Stored dataset items =
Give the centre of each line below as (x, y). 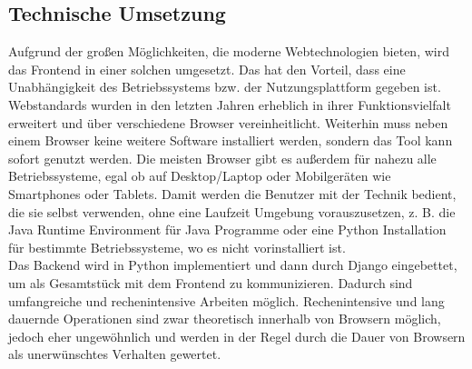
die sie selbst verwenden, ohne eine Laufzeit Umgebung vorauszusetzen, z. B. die (232, 211)
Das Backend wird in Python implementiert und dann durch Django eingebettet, (233, 265)
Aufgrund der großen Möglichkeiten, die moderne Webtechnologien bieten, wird (229, 51)
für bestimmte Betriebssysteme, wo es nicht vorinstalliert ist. (177, 247)
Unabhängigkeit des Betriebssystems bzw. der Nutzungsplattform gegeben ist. (225, 87)
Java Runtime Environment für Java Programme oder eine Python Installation (227, 229)
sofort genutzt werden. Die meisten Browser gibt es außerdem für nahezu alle (222, 158)
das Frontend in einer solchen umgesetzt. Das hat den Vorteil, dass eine (207, 69)

ASSIGNED TASK = Set down exactly the lines beginning at the one that holds "Unabhängigkeit des Betriebssystems" and ending with the last line of the data.

YOUR RESPONSE =
Unabhängigkeit des Betriebssystems bzw. der Nutzungsplattform gegeben ist. (225, 87)
Java Runtime Environment für Java Programme oder eine Python Installation (227, 229)
sofort genutzt werden. Die meisten Browser gibt es außerdem für nahezu alle (222, 158)
das Frontend in einer solchen umgesetzt. Das hat den Vorteil, dass eine (207, 69)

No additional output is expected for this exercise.